Ben geldim yine… Sen misin ev sahibi, ziyaret ettiğim, yoksa ben miyim seni ağırlayan bilmiyorum. Ne farkeder… yine beraber değil miyiz sonunda…hiç terketmiyorsun ki zaten, hep yakınlarda bir yerlerdesin hissediyorum. Kalabalıklar içinde gözüm uzaklara daldığında sen ordasın. Tek sen oluyorsun mahsunlaştığımı gören… küçük bir çocuk gibi başımı okşayan birileri olsun istediğimde, sen geliyorsun sadece… Nasılsın diye sorduklarında “yok bişey” diyorum. Öylece gidiyorlar… ama sen biliyorsun… “Anlat hadi” diyorsun. İnsan güçsüz olduğunu saklayamıyor senden… Yenik düşüyorum sana her seferinde… Her defasında en yakın dostum olduğunu gösteriyorsun bana… Bense, senden kaçıyorum köşe bucak… senden kaçmak pahasına yalanlara atıyorum kendimi… tutunamıyorum… sığınamıyorum kimsenin gözlerine… öylesine konuşuyorum bazen, sırf seni görmezden gelmek için… sesim savruluyor boşluğa… dönmüyor bana geri… bazen de konuşmuyorum hiç…susuyorum kelimeler de terketmesin diye… kapılar çalıyorum bazen, sen oluyorsun hep açan… elim telefona gidiyor, telefonun ucunda sen oluyorsun… ben sana küstükçe, sen beni daha çok seviyorsun…

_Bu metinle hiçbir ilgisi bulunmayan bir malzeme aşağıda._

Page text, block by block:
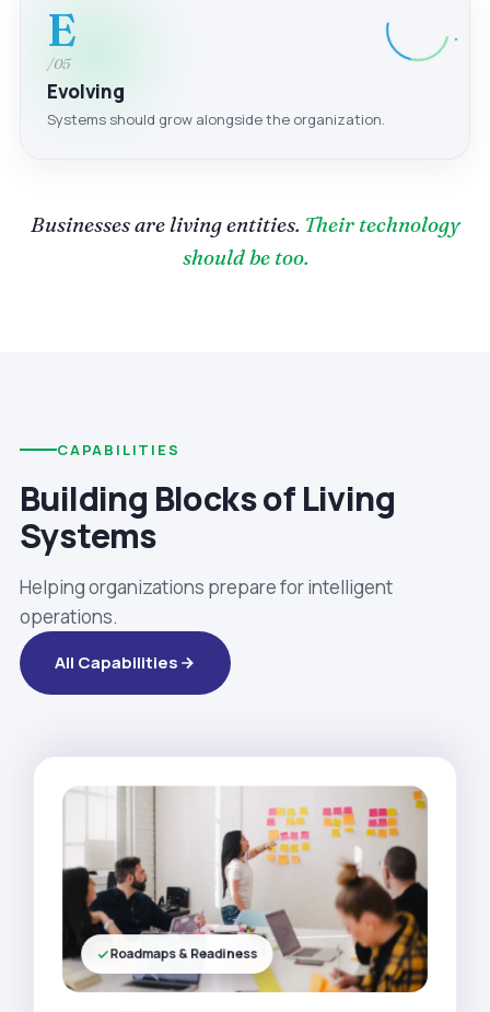
E
/05
Evolving
Systems should grow alongside the organization.
Businesses are living entities. Their technology
should be too.
CAPABILITIES
Building Blocks of Living
Systems
Helping organizations prepare for intelligent
operations.
All Capabilities
Roadmaps & Readiness
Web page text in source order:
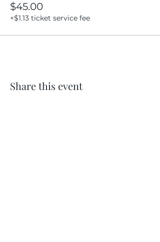
$45.00
+$1.13 ticket service fee
Share this event
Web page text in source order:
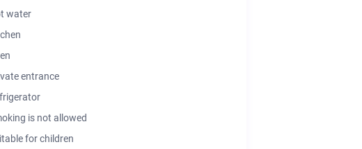
water
entrance
is not allowed
for children
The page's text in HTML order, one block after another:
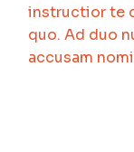
instructior te
quo. Ad duo
accusam
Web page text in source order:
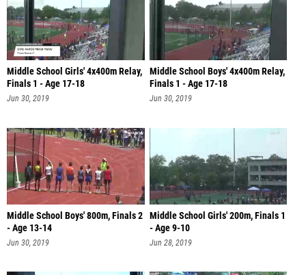
Middle School Girls' 4x400m Relay,
Finals 1 - Age 17-18
Jun 30, 2019
Middle School Boys' 4x400m Relay,
Finals 1 - Age 17-18
Jun 30, 2019
Middle School Boys' 800m, Finals 2
- Age 13-14
Jun 30, 2019
Middle School Girls' 200m, Finals 1
- Age 9-10
Jun 28, 2019
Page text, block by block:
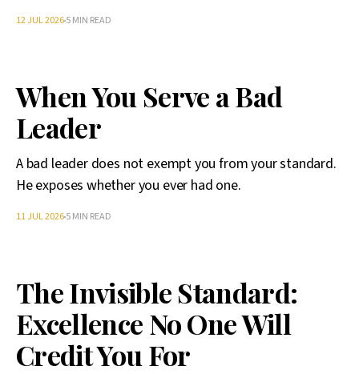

Belli ki senden kaçış, yine sana dönüşle son buluyor… belli ki senden başka yok canan…belli ki yok bana senden çok dayanan… belli ki hep sen olacaksın beni anlayan… hadi ellerimden tut yine, geçelim seninle dar geçitlerden… tut elimden, tut beni yalnızlığım…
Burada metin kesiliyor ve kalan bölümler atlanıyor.